Wie dem auch sei, sagte sich Dan O’Flynn, schwitzend, gleichgültig und zufrieden, morgen früh segeln wir aus dem Hafen und in einen neuen Teil Indiens, und das mit dem besten und schönsten Schiff aller sieben Meere.
„Bitte sehr“, sagte jetzt der andere Inder, der nicht viel weniger schweißüberströmt war als die beiden Seewölfe, „umdrehen.“
Hasard junior tauchte aus einem merkwürdigen Traum auf, vergaß ihn augenblicklich und drehte sich auf den Rücken. Er blickte hinüber zu Dan. Dem erging es ebenso. Die Finger, Knöchel und Fäuste der Inder fielen wieder über die Körper her, diesmal vom Kinn über den Hals und die Brust bis hinunter zu den Knien. Es stank nach heißem und noch mehr nach erkaltetem Schweiß, und schließlich wickelten die beiden wuchtigen Inder die triefenden Leinentücher um die Körper der Seewölfe.
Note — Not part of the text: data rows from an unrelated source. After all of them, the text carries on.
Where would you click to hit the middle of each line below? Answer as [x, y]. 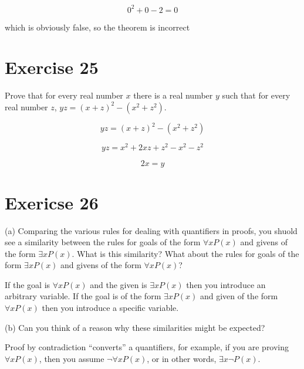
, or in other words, [182, 358]
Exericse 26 [52, 202]
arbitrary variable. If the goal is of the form [83, 296]
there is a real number [173, 95]
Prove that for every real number [64, 95]
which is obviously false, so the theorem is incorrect [97, 27]
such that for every [256, 95]
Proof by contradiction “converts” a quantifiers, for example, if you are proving [147, 347]
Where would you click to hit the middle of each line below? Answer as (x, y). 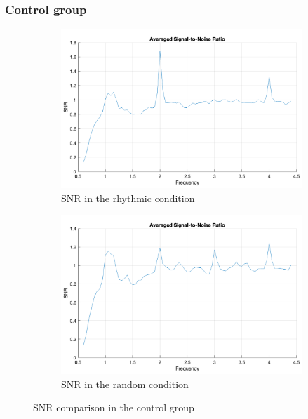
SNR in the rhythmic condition (128, 198)
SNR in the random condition (125, 384)
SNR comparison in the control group (114, 407)
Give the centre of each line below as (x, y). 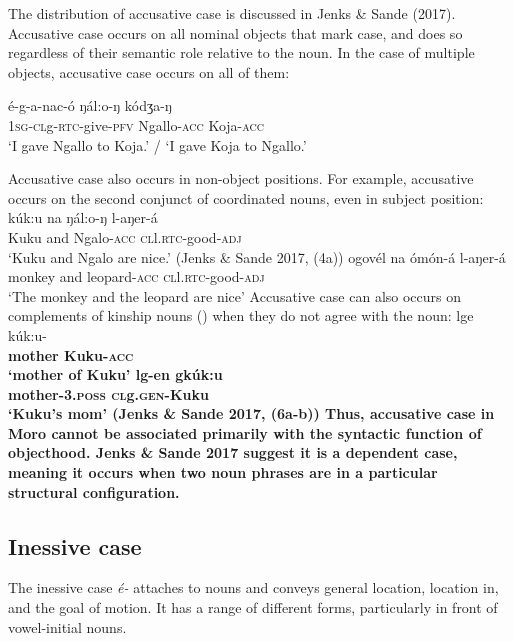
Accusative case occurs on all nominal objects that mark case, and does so (235, 32)
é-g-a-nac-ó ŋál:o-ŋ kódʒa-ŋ (90, 105)
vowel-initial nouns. (67, 626)
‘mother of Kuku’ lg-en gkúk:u (115, 374)
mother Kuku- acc (71, 354)
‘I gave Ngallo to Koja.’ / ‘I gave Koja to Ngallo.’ (157, 144)
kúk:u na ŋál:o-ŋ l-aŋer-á (83, 217)
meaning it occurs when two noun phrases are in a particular (223, 472)
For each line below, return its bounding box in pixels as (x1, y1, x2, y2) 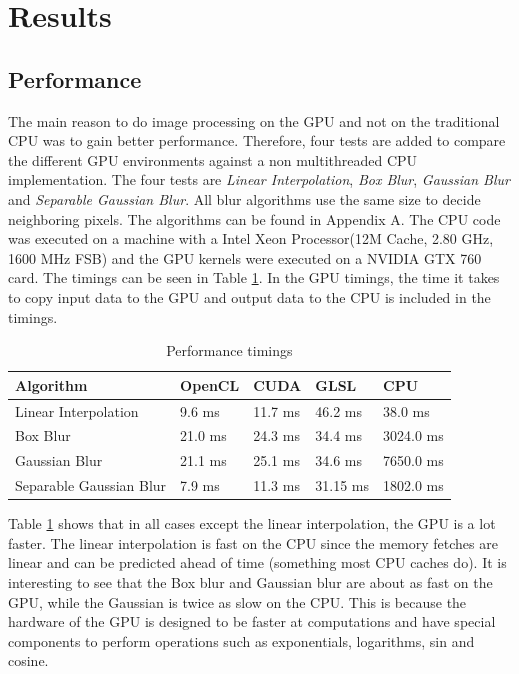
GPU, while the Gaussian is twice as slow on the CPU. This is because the (8, 591, 467, 612)
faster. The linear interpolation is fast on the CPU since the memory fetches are (8, 532, 498, 553)
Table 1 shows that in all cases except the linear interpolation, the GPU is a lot (8, 513, 496, 534)
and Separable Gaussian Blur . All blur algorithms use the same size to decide (8, 188, 481, 209)
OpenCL (180, 374, 240, 395)
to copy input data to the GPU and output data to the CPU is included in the (8, 286, 491, 307)
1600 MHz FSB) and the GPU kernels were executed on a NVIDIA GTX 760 (8, 247, 482, 268)
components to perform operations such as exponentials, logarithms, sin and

Sie blieben ein paar Atemzüge lang erschöpft, aber entspannt liegen.
Dann murmelte Dan O’Flynn: „Was haben die Kerle jetzt mit uns vor?“
„Leinen los“, sagte Hasard, zuckte mit den Schultern und verbesserte sich: „Keine Ahnung. Wahrscheinlich kreuzt gleich einer mit Flöte und Korb auf und läßt irgendwelche blöden Schlangen tanzen.“
„Ach ja“, meinte Dan, „solange sie keinen von uns beißen, sollen sie tanzen und dudeln.“
Es dauerte seine Zeit, bis sie, von den schweißtriefenden Indern halb gestützt, halb getragen, den nächsten Raum erreichten. Dort erwartete sie, durch Löcher in der westlichen Wand erhellt, ein Becken voller Wasser, das in vier Abteilungen abgetrennt war. Als sei es ein Überfall, rissen die muskulösen Inder den Seewölfen die Tücher vom Leib und schoben sie sanft, aber nachdrücklich, in das erste Becken.